MILLERSPORT– Walnut Township Schools Superintendent Randy Cotner said Monday night, during a public information meeting, the district has a long-term plan to stay off the ballot for a while, but first it has to get past November.

Issue 3, as it will appear on the ballot, is an 8.8 mill levy, which combines an existing 1.8 mill emergency levy up for renewal and an additional 7 mill levy. The emergency levy brings in $258,000 a year. The combined levy would generate $1 million per year which would keep the school district solvent through 2018.

The 8.8 mill levy would cost the owner of a $100,000 home $308 per year, which is a net increase of $245 per year.

Voters have renewed the original emergency levy several times. The risk is that if voters reject the additional 7 mills, the district also loses the $258,000 from the existing levy, digging its financial hole even deeper.

If the levy fails, Treasurer Kirk Grandy said his five-year forecast shows a projected deficit of $174,032 for fiscal year 2015; a deficit of $1,290,398 for FY 2016; $2,651,468 for FY 2017; and $4,314,599 for FY 2018.

If voters approve the levy, Grandy said the forecast is quite different. He projected the district would be $454,968 in the clear for FY 2015; $596,602 for FY 2016; $618,532 for FY 2017; and $463,401 for FY 2018.

“ The world of school financing is a crazy, crazy world,” Cotner said, adding that the district has had no voter approved increase in real estate taxes for operating funds since 1994.

Cotner said the Walnut Township district is ranked the 42nd wealthiest district in the state, meaning the state provides only about 20 percent of its annual budget. “We have to come up with most of it on our own,” he said. Cotner said despite the weath designation, more than half of the district’s students are on a free or reduced price lunch program. “Yet, we’re still considered a wealth district,” he said.

Cotner said, contrary to rumor, Walnut Township Schools will not shut down if the levy fails.
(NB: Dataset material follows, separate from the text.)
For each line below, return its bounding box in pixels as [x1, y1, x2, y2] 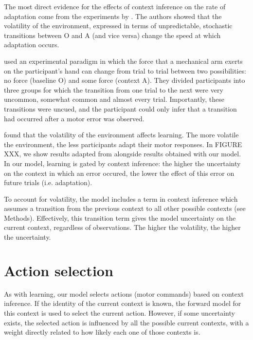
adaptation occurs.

He’s concerned some voters believe if the levy fails, the school district will shut down and they’ll no longer be responsible for school taxes. “People think they don’t have to pay school taxes if the school is not in town,” he said. “This is wrong.”

Property owners and residents would still have to pay taxes to whichever district would absorb Walnut Township, and would likely have to pay an even higher amount. “Please give us your support,” Cotner said.